Deux journalistes de France 3, Stéphane Taponier et Hervé Ghesquière, qui étaient retenus prisonniers par des « insurgés » en Afghanistan depuis un an et demi ont été libérés et sont rentrés à Paris jeudi matin. On ne peut évidemment que s’en réjouir. Rétrospectivement, on peut peut-être s’interroger sur l’utilisation incessante qui a été de l’expression « prise d’otages« , puisqu’aussitôt descendus de leur avions ils ont affirmé n’avoir jamais été menacés de mort ou maltraités, leur libération ayant toujours été présentée par leurs ravisseur comme une évidence dont seule la date était incertaine. Mais il est vrai que les média parlent de nos jours de « prise d’otages » pour une grève de conducteurs de bus, et qu’il faut donc s’habituer à ce que les mots n’aient plus, dans les média dominants, aucun sens.

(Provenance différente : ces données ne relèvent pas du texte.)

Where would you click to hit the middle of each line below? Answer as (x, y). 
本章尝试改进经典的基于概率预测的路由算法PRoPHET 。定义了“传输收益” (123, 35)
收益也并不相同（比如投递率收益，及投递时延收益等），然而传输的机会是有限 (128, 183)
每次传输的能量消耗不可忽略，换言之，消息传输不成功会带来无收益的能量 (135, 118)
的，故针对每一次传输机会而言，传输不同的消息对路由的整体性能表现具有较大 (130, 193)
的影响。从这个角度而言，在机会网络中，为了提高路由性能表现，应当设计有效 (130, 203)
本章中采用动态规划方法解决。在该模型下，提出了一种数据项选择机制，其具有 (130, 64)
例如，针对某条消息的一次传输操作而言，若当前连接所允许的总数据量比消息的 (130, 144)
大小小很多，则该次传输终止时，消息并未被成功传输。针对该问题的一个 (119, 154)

Il faut cependant s’arrêter un instant sur la promptitude de prétendus journalistes, qu’on répugnera à qualifier ici, qui ont profité de l’occasion de la libération de Stéphane Taponier et Hervé Ghesquière pour se mettre une fois de plus et comme de coutume au service de la propagande de guerre israélienne.

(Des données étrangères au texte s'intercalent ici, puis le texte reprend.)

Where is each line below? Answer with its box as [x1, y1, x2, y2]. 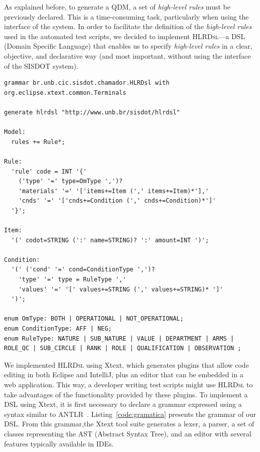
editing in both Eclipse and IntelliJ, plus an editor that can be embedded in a [4, 369, 243, 380]
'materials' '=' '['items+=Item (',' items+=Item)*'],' [18, 187, 209, 195]
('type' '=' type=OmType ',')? [18, 178, 123, 185]
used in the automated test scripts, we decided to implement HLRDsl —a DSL [4, 31, 245, 41]
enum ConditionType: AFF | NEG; [4, 325, 112, 332]
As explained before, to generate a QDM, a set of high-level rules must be [4, 2, 230, 12]
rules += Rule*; [11, 138, 65, 145]
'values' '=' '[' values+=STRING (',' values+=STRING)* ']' [18, 285, 223, 293]

Sur France 2, mercredi soir, dans une séquence passant en revue « les autres otages français toujours détenus dans le monde« , le cas du soldat israélien Gilad Shalit a été purement et simplement assimilé à celui des Français kidnappés au Niger par Al Qaeda au Maghreb Islamique.

Shalit, qui a certes la nationalité française mais n’était évidemment pas visé pour cela, n’était ni un journaliste, ni un travailleurs d’une ONG humanitaire, ni même un employé d’AREVA chargé de piller les ressources du sous-sol africain, c’était un soldat appartenant à une armée d’occupation coupable de milliers de crimes de guerre, fait prisonnier en opération dans une zone où les Palestiniens se font chaque jour tirer comme des lapins sans sommations s’ils approchent de la « frontière » à moins de 500 m. à 1 km, selon les endroits. Et ce n’est pas un uniforme français qu’il portait lorsqu’un commando palestinien l’a capturé.

Au surplus, l’armée à laquelle Shalit appartient détient des milliers de prisonniers palestiniens, dont plusieurs centaines d’enfants, et ne prend même pas la peine de nier qu’elle pratique la torture sur des prisonniers.



On peut, sans doute, regretter qu’aucune visite à ce prisonnier de guerre n’ait été autorisée, même aux représentants du CICR, depuis plusieurs années. Il faut toutefois tenir compte des conditions locales : Shalit est détenu « quelque part à Gaza« , c’est-à-dire dans une zone très restreinte et extrêmement peuplée et sous la surveillance constance des drones israéliens.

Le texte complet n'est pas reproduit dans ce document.